El 26 de mayo llegó a Nørholm el comisario jefe de policía de Arendal para anunciarnos a mi esposa y a mí un arresto domiciliario de treinta días. No me habían avisado con antelación. A petición suya, mi mujer le entregó mis armas de fuego. Más tarde, me vi obligado a escribir al comisario para decirle que también tenía dos grandes pistolas de los últimos juegos olímpicos de París, podía venir a recogerlas cuando lo estimara oportuno. Al mismo tiempo le decía que suponía que lo del arresto domiciliario no era literal, pues tenía una granja agrícola con grandes extensiones de tierra alrededor, que requerían cuidados.
Al cabo de un tiempo se presentó el adjunto del comisario de Eide a recoger las dos pistolas.
*
El 14 de junio me trasladaron desde mi casa al hospital de Grimstad —a mi mujer habían venido a buscarla un par de días antes para llevarla a la cárcel de mujeres de Arendal—. Así pues, ya no se me permitía seguir teniendo el control de mi finca. Fue muy poco oportuno, ya que solo contaba con un chico joven, temporal, para administrarlo todo. Pero no se pudo hacer nada para impedirlo.
En el hospital, una joven enfermera me preguntó si quería acostarme enseguida, pues había leído en el periódico Aftenposten que «había sufrido un colapso y necesitaba cuidados». ¡Bendita sea usted, joven, dije, jamás ha llegado alguien más sano que yo a este hospital, lo único que me pasa es que estoy sordo! Puede que ella lo interpretara como una fanfarronería, y no quiso hablar conmigo. Así era, no quería hablar conmigo, y ese silencio adoptaron todas las enfermeras durante mi estancia en el hospital. La única excepción era la enfermera jefe, la hermana Marie.
*
Doy vueltas por el recinto del hospital.
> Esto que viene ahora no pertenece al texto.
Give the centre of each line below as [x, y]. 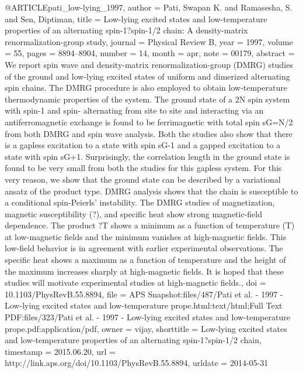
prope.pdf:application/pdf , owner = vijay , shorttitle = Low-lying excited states [146, 328]
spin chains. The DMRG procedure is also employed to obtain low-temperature [146, 88]
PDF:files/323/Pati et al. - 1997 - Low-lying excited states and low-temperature [147, 317]
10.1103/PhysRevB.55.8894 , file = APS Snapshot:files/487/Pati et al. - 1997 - [144, 294]
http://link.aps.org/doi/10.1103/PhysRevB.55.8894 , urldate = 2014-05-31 [137, 363]
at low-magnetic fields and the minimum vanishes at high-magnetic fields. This [146, 236]
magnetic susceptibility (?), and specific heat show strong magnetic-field [134, 213]
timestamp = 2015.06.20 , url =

Un viejo edificio en un cerro y otro más nuevo abajo —que realmente es el hospital—. Yo me alojo en el cerro y estoy solo, en el primer piso viven tres enfermeras. Por lo demás, no hay nadie más en la casa.
Mientras camino voy observando. Por aquí se ven muchos robles grandes, pero también bastantes que fueron talados hace tiempo, y en los tocones ya solo crece una maleza que no llega a nada. Al oeste se ven muchas pequeñas granjas.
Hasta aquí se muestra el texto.